Mademoiselle Fall dit n’avoir jamais fréquenté l’école mais conte sa vie d’apatride dans un français acceptable, résultat certainement de ces quatre ans de vie de couple avec un ressortissant français. Dans le flot de souvenirs qui assaillent sa mémoire, l’absence de scolarité est semble-t-il vécue plus douloureusement que ce père qu’il n’a jamais connu et dont elle ignore s’il est encore en vie.
« Si j’avais fait l’école, je serai avocate à l’heure actuelle, j’en suis sûre », martèle-t-elle, le poing droit serré comme si cette ambition longtemps couvée, est encore dans l’ordre du possible. Pour Dié, qui porte le nom de famille de sa mère, l’origine du mal est l’absence de pièce d’Etat civil, suite à sa non-déclaration à la naissance.
« Aujourd’hui, c’est terrible ça m’a empêché d’avoir mes diplômes de coiffeuse, d’ouvrir un commerce et même de me marier », soupire cette native de Diourbel (centre du Sénégal). Selon la définition retenue par les Nations-Unies est « apatride » toute « personne qu’aucun Etat ne reconnaît comme son ressortissant par application de sa législation. »
Selon les spécialistes, les situations occasionnant l’apatridie sont multiples, outre la non-déclaration des naissances comme le montre l’exemple de Dié Fall, des personnes sont devenues apatrides à cause de certaines politiques de discrimination ethniques ou religieuses, de l’émergence de nouveaux Etats et les transferts de territoires entre Etats existants et les manquements dans les lois sur la nationalité.
Au Sénégal le taux de déclaration des naissances a aujourd’hui atteint 80%, selon Mirrka Mattila, spécialiste de la protection des enfants au niveau du bureau Afrique de l’ouest et du centre de l’Unicef (Fonds des nations Unies pour l’enfance).

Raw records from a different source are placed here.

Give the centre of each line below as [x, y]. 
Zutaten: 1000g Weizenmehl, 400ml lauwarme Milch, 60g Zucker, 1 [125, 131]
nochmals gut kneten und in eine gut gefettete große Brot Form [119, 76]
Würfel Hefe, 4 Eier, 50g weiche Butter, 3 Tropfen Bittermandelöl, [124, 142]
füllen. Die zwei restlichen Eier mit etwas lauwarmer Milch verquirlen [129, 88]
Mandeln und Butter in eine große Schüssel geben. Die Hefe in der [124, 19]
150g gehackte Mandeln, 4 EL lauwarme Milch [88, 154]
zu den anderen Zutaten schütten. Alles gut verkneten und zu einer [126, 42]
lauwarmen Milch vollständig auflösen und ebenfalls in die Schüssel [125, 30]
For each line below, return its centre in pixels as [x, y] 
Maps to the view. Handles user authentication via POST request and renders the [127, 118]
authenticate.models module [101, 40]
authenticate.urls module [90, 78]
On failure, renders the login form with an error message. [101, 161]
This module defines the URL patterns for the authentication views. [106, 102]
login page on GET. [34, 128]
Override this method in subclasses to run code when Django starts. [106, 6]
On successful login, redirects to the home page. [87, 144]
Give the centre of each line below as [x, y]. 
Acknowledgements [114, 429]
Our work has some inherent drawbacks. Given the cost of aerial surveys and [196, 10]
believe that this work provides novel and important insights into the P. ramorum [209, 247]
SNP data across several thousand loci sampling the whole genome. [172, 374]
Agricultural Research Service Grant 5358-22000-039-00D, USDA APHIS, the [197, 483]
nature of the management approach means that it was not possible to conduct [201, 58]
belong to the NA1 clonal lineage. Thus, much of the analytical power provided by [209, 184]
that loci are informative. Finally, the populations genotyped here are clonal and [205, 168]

Cela laisse toujours sur le bord de la route quelque 20 %. Au Nigeria, géant démographique du continent, ce taux des « déclarés » est seulement de 25%. Le Sénégal qui a signé tous les textes internationaux sur l’apatridie, s’est toutefois engagé dans une série d’initiatives préventives.
« Le Sénégal est en train de moderniser son état civil en numérisant les actes de naissance pour faciliter et rendre plus fiable l’octroi des extraits de naissance », précisait Abibatou Babou Wade, point focal de la lutte anti-apatridie et directrice des Affaires civiles et du Sceau au Ministère de la Justice du Sénégal. Selon Mme Wade, les audiences foraines (campagnes d’inscription sur les registres d’Etat civil de personnes non déclarées à la naissance) entre 2015 et 2016 ont permis l’inscription de 300 000 personnes dans les registres d’Etat civil.

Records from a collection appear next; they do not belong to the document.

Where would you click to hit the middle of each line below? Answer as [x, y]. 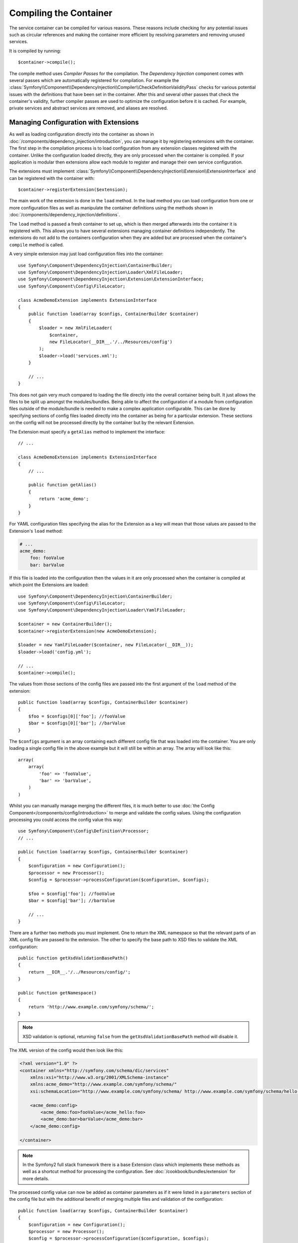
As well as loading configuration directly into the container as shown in [81, 134]
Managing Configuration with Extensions [74, 123]
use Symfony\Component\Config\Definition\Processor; [83, 831]
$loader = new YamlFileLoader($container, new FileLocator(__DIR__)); [106, 645]
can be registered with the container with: [52, 178]
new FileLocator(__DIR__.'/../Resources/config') [111, 342]
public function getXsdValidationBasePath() [73, 958]
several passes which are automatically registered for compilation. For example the [94, 80]
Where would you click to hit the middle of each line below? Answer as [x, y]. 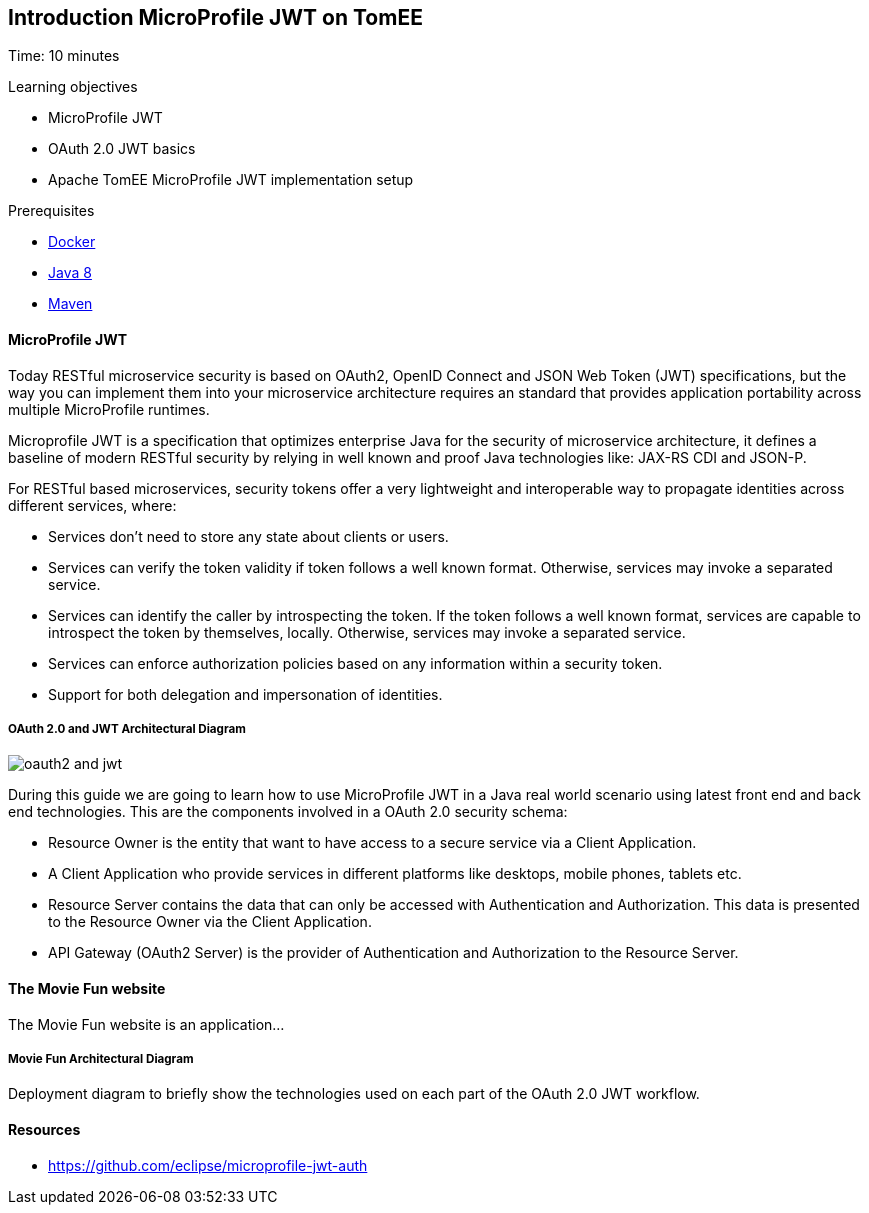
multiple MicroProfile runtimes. [109, 409]
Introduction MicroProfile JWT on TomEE [215, 17]
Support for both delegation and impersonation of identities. [245, 694]
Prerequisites [51, 211]
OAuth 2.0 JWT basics [122, 149]
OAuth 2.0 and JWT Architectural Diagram [127, 729]
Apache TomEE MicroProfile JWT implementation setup [231, 180]
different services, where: [92, 505]

Une chance qui fuit Dié Fall, cependant. « Sur recommandations du HCR, J’ai fait des démarches lors d’audiences foraines mais les inscriptions s’adressent aux personnes de moins de quinze ans, c’est ce que l’on m’a dit à plusieurs reprises », confie cette dame, qui n’a cessé de multiplier en vain les démarches. « Disons que je vis mais je n’existe pas », lâche-t-elle sur un ton trahissant une certaine lassitude.
En février 2015, sous la houlette du HCR, les Etats ouest africain ont donné un coup de fouet à leur engagement en faveur de la lutte contre l’apatridie, avec l’adoption de la « déclaration d’Abidjan » qui comporte 25 engagements.
Deux ans après l’adoption de cette déclaration, 45.000 personnes apatrides ou à risque d’apatridie ont pu obtenir des documents d’identité en Afrique de l’Ouest. 10.555 certificats de nationalité ont été délivrés en Côte d’Ivoire de même que 34.000 extraits de naissance principalement au Bénin, au Mali, en Côte d’Ivoire.
Deux ans après les efforts concertés des Etats ont abouti à l’adoption début mai 2017 à Banjul en Gambie, d’un plan régional d’éradication de l’apatridie au sein de la Communauté économique des Etats de l’Afrique de l’ouest (Cedeao) qui selon les chiffres de l’Onu compte près d’un million de personnes apatridies ou à risques d’apatridie.